> [INPUT]:
=======
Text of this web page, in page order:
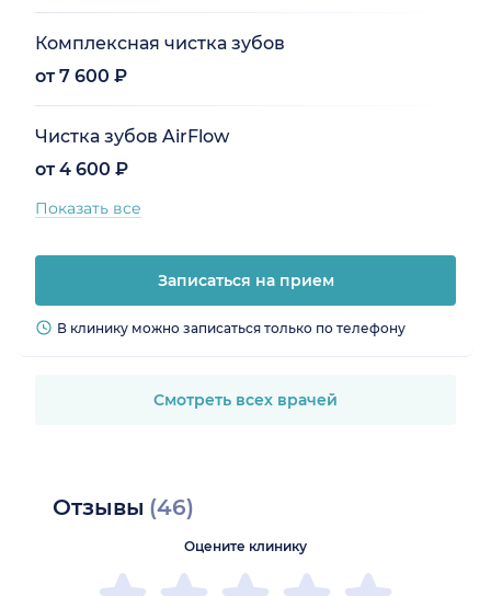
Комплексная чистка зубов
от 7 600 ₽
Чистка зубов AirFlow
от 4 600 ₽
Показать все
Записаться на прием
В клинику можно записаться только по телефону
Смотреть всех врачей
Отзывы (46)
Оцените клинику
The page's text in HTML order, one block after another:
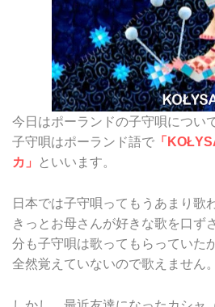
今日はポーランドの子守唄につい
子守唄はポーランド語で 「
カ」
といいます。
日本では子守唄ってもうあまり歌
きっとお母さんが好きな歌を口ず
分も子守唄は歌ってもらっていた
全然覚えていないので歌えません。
=======
> [ABOUT THIS EXERCISE]: Every line from the one containing "The page's text" through the last line of the data is to be retyped exactly, with nothing added and no pictures included.

> [EXERCISE OUTPUT]:
The page's text in HTML order, one block after another:
今日はポーランドの子守唄につい
子守唄はポーランド語で 「
カ」
といいます。
日本では子守唄ってもうあまり歌
きっとお母さんが好きな歌を口ず
分も子守唄は歌ってもらっていた
全然覚えていないので歌えません。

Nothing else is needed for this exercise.